── Given data ──
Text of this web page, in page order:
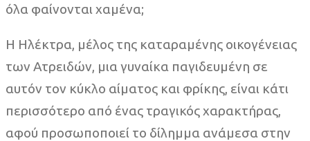
όλα φαίνονται χαμένα;
Η Ηλέκτρα, μέλος της καταραμένης οικογένειας
των Ατρειδών, μια γυναίκα παγιδευμένη σε
αυτόν τον κύκλο αίματος και φρίκης, είναι κάτι
περισσότερο από ένας τραγικός χαρακτήρας,
αφού προσωποποιεί το δίλημμα ανάμεσα στην
───
_Required action:_ Could you print the lines of the records above from the one containing "περισσότερο από ένας" through the last, exactly and with no additions?

_Response area:_
περισσότερο από ένας τραγικός χαρακτήρας,
αφού προσωποποιεί το δίλημμα ανάμεσα στην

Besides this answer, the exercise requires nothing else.